Orville Richard Burrell was born on October 22, 1968, in Kingston. At the age of 18, he moved to New York City with his mother.

Burrell enlisted in the United States Marine Corps on April 12, 1988 and obtained the MOS 0811 (Field Artillery Cannon Crewman). He served with a Field Artillery Battery in the 10th Marine Regiment during the Persian Gulf War. Discharged on May 4, 1992, the highest rank he achieved was Lance Corporal, although he was reduced in rank twice. Burrell perfected his signature "toasting" voice while he was in the Marine Corps.

==Career==
===1990s===
Shaggy decided to pursue his music career and his first hit in 1993, "Oh Carolina", was a dancehall remake of a ska hit by the Folkes Brothers, which appeared in the film Sliver. The same year, Shaggy appeared on Kenny Dope's hip hop album The Unreleased Project. He worked together with producers such as Sting International, Don One, Lloyd 'Spiderman' Campbell, Robert Livingston and Frankie Cutlass on the Maxi-Single title "Nice and Lovely" Hip Hop Remix. He had further big hits, including "Boombastic" in 1995, the theme tune of a popular Levi's commercial, and sang with Maxi Priest on his Top 20 hit from 1996, "That Girl".

===Hot Shot (2000)===
In 1999, Shaggy was dropped by Virgin, who felt he was unlikely to release another song as successful as 1995's "Boombastic". He would sign with MCA Records to release the album Hot Shot, the following year. The album featured the smash hit singles "It Wasn't Me" and "Angel", the latter of which was built around two song samples – Chip Taylor's song "Angel of the Morning" (which released by Merrilee Rush in 1968 and covered in 1981 by Juice Newton), and The Steve Miller Band's 1973 hit "The Joker". Both songs topped the Billboard Hot 100 and saw similar success worldwide, reaching number one in the UK, Ireland, and France, among others. Female artist Lady Saw (aka Marion Hall) did an answer record to It Wasn't Me ("Son of a Bit@h") that also saw chart action. Hot Shot debuted at number one on the Billboard 200, and would go on to be certified 8× platinum by the Recording Industry Association of America (RIAA), as well as achieving platinum or multi-platinum status in a number of other countries, and ranking as the second most successful album of 2001 on the Billboard Year-End charts.

In 2001 Shaggy was selected to perform with Rayvon and Rikrok at Michael Jackson's 30th anniversary, performing the songs "Angel" and "It Wasn't Me" from Hot Shot.
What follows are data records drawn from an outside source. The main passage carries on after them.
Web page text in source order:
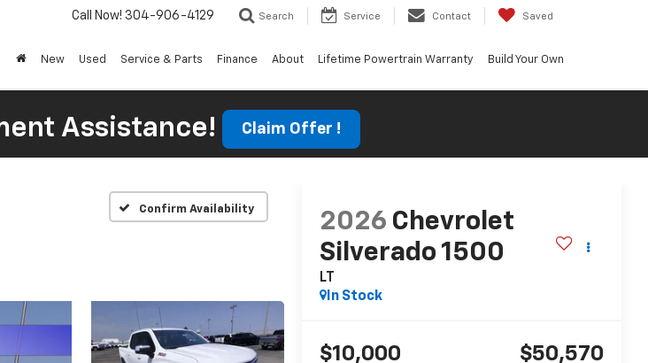
Call Now! 304-906-4129 Search Service Contact Saved
New Used Service & Parts Finance About Lifetime Powertrain Warranty Build Your Own
Assistance! Claim Offer !
Confirm Availability
2026 Chevrolet
Silverado 1500
LT
In Stock
$10,000 $50,570

=== Further releases (2002–2009) ===
Over the course of his next two albums, Shaggy saw his popularity decline in the United States. In October 2002, Shaggy released his second album for MCA, Lucky Day. While the album went on to sell 352,000 copies in the United States and become certified Gold by the RIAA, it was considered a sales disappointment in contrast to those of Hot Shot. MCA, who had been banking on the album's success to get the label through a poor financial year, subsequently went under, and was absorbed into sister label Geffen Records in July 2003. Shaggy's only album on Geffen, 2005's Clothes Drop, was even less of a success, only selling 40,000 copies, and he parted ways with the label the following year.
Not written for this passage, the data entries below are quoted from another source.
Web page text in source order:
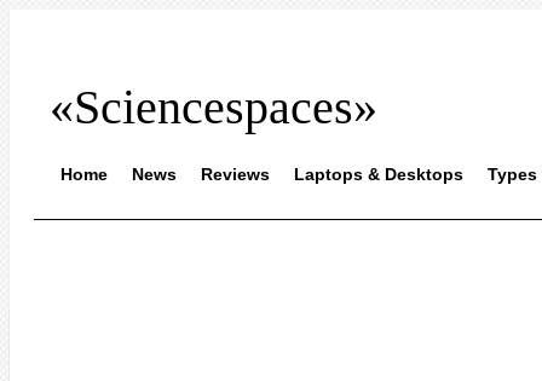
«Sciencespaces»
Home News Reviews Laptops & Desktops Types
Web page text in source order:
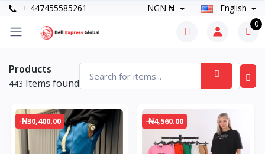
+ 447455585261 NGN ₦ English
0
Products
443 Items found
-₦30,400.00 -₦4,560.00
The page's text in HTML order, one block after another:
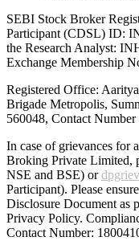
SEBI Stock Broker
Participant (CDSL) ID:
the Research Analyst:
Exchange Membership
Registered Office:
Brigade Metropolis,
560048, Contact Number
In case of grievances for
Broking Private Limited,
NSE and BSE) or
Participant). Please
Disclosure Document as
Privacy Policy.
Contact Number:
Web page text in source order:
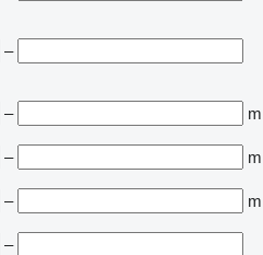
–
–
m
–
m
–
m
–
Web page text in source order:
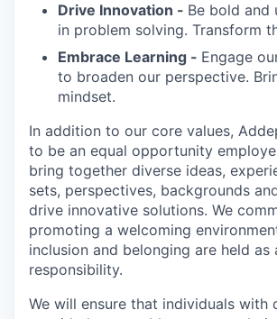
Drive Innovation - Be bold and
in problem solving. Transform
Embrace Learning - Engage
to broaden our perspective.
mindset.
In addition to our core values,
to be an equal opportunity
bring together diverse ideas,
sets, perspectives, backgrounds
drive innovative solutions. We
promoting a welcoming
inclusion and belonging are held as
responsibility.
We will ensure that individuals with
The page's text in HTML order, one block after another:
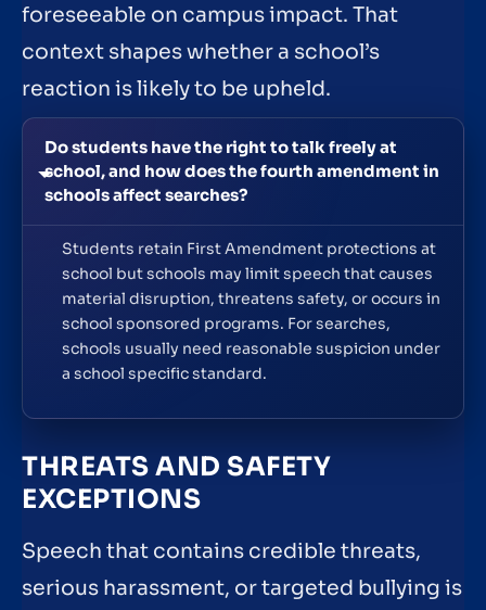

Despite this, both albums were more successful internationally. Lucky Day was more successful in Europe, especially with heavy airplay for the single "Hey Sexy Lady". Shaggy re-made the Scooby-Doo theme song on the soundtrack titled "Shaggy, Where Are You?" Shaggy also recorded the theme for the 2002 movie Showtime. Shaggy's last top 40 single in the United States was "Angel" from the album Hot Shot. On March 11, 2002, Shaggy and Ali G released "Me Julie" from the soundtrack to the film Ali G Indahouse. The song sold 300,000 copies in the United Kingdom, as stated by the Official Charts Company. It spent 14 weeks on the UK Singles Chart, peaking at number two.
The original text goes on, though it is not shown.